──────── SUPPLIED MATERIAL ────────

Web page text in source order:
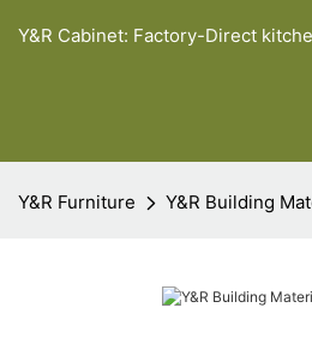
Y&R Cabinet: Factory-Direct
Y&R Furniture Y&R Building
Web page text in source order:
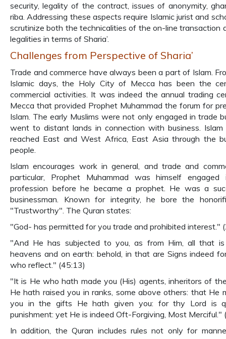
security, legality of the contract, issues of anonymity,
riba. Addressing these aspects require Islamic jurist and
scrutinize both the technicalities of the on-line transaction
legalities in terms of Sharia’.
Challenges from Perspective of Sharia’
Trade and commerce have always been a part of Islam.
Islamic days, the Holy City of Mecca has been the
commercial activities. It was indeed the annual trading
Mecca that provided Prophet Muhammad the forum for
Islam. The early Muslims were not only engaged in trade
went to distant lands in connection with business.
reached East and West Africa, East Asia through the
people.
Islam encourages work in general, and trade and
particular, Prophet Muhammad was himself
profession before he became a prophet. He was a
businessman. Known for integrity, he bore the
"Trustworthy". The Quran states:
"God- has permitted for you trade and prohibited interest."
"And He has subjected to you, as from Him, all that
heavens and on earth: behold, in that are Signs indeed
who reflect." (45:13)
"It is He who hath made you (His) agents, inheritors of
He hath raised you in ranks, some above others: that He
you in the gifts He hath given you: for thy Lord is
punishment: yet He is indeed Oft-Forgiving, Most Merciful."
In addition, the Quran includes rules not only for

────────

◆ **WHAT IS BEING ASKED**: Above are the entries. Copy exactly the part that opens with the line containing "Islam encourages work" and closes with the line containing "He hath raised", and no more.

◆ **OUTPUT FOR THIS EXERCISE**:
Islam encourages work in general, and trade and
particular, Prophet Muhammad was himself
profession before he became a prophet. He was a
businessman. Known for integrity, he bore the
"Trustworthy". The Quran states:
"God- has permitted for you trade and prohibited interest."
"And He has subjected to you, as from Him, all that
heavens and on earth: behold, in that are Signs indeed
who reflect." (45:13)
"It is He who hath made you (His) agents, inheritors of
He hath raised you in ranks, some above others: that He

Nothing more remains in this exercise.